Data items
^^^^

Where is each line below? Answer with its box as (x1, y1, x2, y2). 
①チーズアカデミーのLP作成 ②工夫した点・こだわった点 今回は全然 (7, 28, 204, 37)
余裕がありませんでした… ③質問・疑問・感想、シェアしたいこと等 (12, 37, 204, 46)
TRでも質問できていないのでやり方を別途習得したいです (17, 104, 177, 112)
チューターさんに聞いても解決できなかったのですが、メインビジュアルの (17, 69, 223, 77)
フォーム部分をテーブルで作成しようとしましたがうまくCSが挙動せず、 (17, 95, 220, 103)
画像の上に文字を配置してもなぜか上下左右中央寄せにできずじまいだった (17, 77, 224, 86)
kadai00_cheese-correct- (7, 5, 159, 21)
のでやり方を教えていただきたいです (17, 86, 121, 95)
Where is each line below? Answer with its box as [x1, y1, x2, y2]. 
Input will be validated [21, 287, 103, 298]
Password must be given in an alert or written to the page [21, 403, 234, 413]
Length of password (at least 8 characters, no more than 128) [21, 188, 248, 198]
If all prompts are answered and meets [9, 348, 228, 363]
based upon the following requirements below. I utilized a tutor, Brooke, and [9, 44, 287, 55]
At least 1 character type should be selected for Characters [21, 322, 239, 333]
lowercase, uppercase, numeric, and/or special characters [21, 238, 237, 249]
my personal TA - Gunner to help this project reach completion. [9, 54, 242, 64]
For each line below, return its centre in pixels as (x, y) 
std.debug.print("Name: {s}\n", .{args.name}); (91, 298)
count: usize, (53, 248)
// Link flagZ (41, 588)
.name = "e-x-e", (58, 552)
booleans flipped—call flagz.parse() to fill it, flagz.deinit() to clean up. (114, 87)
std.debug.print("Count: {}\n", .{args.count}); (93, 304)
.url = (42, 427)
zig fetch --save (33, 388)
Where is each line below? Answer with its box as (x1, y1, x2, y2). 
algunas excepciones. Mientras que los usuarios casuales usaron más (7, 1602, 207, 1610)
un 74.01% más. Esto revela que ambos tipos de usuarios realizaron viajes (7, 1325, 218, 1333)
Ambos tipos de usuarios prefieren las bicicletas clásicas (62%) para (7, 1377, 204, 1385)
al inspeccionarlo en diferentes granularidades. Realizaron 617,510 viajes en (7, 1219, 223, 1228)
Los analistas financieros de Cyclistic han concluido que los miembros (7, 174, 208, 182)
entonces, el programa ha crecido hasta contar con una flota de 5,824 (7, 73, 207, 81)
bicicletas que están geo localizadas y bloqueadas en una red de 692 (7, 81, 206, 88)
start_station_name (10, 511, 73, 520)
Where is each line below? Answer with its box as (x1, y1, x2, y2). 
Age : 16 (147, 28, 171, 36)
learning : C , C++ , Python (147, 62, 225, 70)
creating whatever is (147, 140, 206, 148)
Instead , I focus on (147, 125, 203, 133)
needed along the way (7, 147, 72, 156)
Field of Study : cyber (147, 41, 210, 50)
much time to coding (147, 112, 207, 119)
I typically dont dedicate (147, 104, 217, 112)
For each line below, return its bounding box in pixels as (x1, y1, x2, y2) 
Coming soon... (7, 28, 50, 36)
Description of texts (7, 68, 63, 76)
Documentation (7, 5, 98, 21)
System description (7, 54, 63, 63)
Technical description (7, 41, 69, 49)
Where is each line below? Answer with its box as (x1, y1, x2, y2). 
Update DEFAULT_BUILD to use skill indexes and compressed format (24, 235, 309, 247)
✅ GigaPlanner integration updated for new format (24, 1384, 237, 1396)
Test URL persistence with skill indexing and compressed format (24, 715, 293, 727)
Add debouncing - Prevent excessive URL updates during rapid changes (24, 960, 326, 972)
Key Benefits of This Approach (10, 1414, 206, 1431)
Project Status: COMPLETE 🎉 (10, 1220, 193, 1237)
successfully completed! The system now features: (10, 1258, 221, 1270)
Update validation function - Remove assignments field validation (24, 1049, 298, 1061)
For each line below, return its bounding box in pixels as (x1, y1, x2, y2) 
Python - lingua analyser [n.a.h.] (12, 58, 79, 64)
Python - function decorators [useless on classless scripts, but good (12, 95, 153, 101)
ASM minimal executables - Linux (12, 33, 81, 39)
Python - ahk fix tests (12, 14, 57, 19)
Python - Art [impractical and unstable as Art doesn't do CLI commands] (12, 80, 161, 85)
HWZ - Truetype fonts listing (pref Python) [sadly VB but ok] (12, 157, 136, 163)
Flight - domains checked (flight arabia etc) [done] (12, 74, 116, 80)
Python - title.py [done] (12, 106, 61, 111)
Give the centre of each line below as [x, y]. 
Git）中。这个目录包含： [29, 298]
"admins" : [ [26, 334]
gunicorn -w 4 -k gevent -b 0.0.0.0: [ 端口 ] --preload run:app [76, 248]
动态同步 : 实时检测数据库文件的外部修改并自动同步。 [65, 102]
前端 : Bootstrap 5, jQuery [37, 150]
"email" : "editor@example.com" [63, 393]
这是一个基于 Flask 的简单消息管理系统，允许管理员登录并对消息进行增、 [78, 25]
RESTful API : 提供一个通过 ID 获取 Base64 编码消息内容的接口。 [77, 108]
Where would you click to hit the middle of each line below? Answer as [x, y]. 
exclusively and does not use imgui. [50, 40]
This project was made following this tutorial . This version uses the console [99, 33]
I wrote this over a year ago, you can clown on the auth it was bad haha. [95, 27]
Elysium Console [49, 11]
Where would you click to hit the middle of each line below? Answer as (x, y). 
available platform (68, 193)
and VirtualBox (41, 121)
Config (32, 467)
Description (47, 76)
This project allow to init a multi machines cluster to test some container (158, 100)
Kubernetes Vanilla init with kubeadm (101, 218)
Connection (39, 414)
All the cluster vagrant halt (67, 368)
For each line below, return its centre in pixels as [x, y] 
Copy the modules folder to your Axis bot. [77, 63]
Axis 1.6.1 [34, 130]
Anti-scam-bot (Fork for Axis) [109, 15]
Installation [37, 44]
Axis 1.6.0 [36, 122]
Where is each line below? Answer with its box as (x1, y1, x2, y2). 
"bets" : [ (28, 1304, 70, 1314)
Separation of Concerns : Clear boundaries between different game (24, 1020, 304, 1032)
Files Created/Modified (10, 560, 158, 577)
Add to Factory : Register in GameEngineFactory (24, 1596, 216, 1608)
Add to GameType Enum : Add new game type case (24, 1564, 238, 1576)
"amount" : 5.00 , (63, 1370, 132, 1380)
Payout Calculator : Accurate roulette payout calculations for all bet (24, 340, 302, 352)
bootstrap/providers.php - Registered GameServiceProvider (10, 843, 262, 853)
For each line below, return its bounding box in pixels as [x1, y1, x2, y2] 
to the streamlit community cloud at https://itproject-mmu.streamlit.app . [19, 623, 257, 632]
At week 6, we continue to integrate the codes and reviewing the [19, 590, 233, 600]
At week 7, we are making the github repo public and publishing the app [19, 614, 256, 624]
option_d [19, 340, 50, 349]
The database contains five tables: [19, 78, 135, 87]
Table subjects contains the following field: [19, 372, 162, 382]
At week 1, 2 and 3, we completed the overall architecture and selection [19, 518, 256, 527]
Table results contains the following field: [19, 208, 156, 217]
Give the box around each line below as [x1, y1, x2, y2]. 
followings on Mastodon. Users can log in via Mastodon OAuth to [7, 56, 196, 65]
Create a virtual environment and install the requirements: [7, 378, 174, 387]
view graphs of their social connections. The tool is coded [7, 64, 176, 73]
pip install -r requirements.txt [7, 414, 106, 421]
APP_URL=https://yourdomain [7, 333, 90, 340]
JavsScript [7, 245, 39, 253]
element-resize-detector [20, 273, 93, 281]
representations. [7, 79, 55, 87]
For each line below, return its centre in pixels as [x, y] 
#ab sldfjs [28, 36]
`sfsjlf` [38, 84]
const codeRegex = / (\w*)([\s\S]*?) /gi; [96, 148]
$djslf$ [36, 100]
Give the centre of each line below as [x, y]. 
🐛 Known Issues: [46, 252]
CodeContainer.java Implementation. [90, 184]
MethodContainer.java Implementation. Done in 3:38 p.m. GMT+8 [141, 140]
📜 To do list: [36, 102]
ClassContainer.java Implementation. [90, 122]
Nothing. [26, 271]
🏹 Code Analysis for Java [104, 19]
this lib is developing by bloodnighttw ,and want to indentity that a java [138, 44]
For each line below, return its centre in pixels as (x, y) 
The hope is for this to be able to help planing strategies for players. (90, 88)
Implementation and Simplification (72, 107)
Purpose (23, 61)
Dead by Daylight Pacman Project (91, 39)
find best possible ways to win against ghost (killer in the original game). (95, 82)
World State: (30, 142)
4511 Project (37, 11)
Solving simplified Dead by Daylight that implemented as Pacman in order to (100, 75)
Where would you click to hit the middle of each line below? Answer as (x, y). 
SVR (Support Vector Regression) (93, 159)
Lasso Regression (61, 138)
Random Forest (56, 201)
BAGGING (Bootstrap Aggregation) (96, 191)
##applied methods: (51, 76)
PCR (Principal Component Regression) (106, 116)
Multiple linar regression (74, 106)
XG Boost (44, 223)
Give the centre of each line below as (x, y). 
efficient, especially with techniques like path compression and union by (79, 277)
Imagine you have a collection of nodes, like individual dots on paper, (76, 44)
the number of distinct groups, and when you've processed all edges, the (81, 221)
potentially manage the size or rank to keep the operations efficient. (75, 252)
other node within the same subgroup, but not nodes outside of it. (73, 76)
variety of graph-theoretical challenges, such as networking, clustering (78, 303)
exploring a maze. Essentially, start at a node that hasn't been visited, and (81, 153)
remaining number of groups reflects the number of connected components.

^^^^

TASK GOAL: Scan the lines above for "format", then copy every one that has it.

RESULT OF THE EXERCISE:
Update DEFAULT_BUILD to use skill indexes and compressed format (24, 235, 309, 247)
✅ GigaPlanner integration updated for new format (24, 1384, 237, 1396)
Test URL persistence with skill indexing and compressed format (24, 715, 293, 727)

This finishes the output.